* [Your assignment]: Filter the entries for the word "Articolo". Copy each line in which it occurs.

* [Data extracts]:
# # # # #

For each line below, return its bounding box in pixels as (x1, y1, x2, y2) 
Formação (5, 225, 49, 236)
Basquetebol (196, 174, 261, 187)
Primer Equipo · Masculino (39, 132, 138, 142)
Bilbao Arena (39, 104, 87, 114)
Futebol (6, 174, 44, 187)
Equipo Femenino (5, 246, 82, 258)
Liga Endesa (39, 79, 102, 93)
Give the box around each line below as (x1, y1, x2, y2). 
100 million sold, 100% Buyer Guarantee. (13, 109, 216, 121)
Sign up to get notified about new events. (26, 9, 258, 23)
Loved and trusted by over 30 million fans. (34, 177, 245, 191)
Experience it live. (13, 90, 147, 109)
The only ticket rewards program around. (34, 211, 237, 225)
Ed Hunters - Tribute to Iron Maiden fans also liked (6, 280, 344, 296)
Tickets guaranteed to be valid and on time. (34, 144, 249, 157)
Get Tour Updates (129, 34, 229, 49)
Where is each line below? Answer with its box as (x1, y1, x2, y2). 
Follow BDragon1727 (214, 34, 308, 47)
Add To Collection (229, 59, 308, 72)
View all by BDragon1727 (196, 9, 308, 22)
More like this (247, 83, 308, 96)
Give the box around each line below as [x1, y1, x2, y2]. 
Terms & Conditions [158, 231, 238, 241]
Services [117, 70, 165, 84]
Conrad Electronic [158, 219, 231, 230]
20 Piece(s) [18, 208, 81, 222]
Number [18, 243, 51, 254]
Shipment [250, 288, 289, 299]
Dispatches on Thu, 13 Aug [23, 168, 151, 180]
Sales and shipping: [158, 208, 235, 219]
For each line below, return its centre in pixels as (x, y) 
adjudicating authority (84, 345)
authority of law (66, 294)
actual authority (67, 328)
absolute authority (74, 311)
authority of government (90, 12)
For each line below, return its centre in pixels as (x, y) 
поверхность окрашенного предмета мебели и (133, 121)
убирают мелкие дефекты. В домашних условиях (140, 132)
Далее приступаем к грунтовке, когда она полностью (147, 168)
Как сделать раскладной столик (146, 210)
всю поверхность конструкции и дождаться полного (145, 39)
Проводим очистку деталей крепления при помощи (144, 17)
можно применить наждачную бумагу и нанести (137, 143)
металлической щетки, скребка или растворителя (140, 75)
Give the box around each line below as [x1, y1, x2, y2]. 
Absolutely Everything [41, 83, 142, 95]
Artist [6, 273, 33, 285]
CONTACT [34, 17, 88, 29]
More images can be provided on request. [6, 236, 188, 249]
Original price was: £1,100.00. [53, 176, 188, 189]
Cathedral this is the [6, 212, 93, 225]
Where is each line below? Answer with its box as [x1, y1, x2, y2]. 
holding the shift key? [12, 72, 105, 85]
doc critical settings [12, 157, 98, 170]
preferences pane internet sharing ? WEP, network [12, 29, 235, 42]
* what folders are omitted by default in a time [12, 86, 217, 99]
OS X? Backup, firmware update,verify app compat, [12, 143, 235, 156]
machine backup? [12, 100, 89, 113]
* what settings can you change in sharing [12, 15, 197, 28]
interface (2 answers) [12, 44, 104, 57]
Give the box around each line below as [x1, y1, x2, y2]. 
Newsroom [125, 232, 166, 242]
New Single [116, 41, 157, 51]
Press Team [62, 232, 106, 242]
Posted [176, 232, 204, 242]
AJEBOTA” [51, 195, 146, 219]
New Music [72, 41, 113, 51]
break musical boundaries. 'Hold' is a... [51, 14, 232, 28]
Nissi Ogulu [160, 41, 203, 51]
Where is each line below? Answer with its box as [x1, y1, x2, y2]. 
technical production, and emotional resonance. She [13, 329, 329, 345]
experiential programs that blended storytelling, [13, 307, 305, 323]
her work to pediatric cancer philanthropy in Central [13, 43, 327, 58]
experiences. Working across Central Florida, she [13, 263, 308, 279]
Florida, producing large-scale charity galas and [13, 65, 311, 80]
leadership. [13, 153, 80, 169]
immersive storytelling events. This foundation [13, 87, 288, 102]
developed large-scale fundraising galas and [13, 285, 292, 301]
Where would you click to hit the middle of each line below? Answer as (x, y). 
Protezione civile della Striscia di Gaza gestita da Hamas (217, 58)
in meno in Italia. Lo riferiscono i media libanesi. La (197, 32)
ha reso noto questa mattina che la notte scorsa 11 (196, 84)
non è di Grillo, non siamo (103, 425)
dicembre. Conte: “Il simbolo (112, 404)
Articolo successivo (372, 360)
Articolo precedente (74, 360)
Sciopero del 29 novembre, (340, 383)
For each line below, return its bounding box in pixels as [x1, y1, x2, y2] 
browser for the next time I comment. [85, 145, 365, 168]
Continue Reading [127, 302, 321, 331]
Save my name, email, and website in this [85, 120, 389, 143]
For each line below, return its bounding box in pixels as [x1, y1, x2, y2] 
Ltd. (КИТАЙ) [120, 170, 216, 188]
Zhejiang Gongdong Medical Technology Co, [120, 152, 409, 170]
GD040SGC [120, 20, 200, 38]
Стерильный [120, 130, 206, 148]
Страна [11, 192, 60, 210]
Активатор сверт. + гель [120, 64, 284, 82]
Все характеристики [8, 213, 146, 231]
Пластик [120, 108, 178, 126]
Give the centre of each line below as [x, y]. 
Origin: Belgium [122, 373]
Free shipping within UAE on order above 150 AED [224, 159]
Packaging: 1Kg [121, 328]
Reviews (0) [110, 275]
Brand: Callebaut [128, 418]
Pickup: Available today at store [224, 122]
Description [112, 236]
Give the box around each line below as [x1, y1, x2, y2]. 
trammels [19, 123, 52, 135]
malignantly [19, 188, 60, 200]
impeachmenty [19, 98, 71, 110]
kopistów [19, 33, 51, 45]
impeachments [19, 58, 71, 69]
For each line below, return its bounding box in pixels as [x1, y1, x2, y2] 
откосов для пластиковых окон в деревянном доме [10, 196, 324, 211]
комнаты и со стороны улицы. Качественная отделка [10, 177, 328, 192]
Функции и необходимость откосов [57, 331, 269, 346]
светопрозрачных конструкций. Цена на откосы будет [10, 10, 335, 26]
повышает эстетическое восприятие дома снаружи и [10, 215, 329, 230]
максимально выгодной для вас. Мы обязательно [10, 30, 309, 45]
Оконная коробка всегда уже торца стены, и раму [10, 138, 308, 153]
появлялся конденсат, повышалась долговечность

# # # # #

* [Exercise solution]:
Articolo successivo (372, 360)
Articolo precedente (74, 360)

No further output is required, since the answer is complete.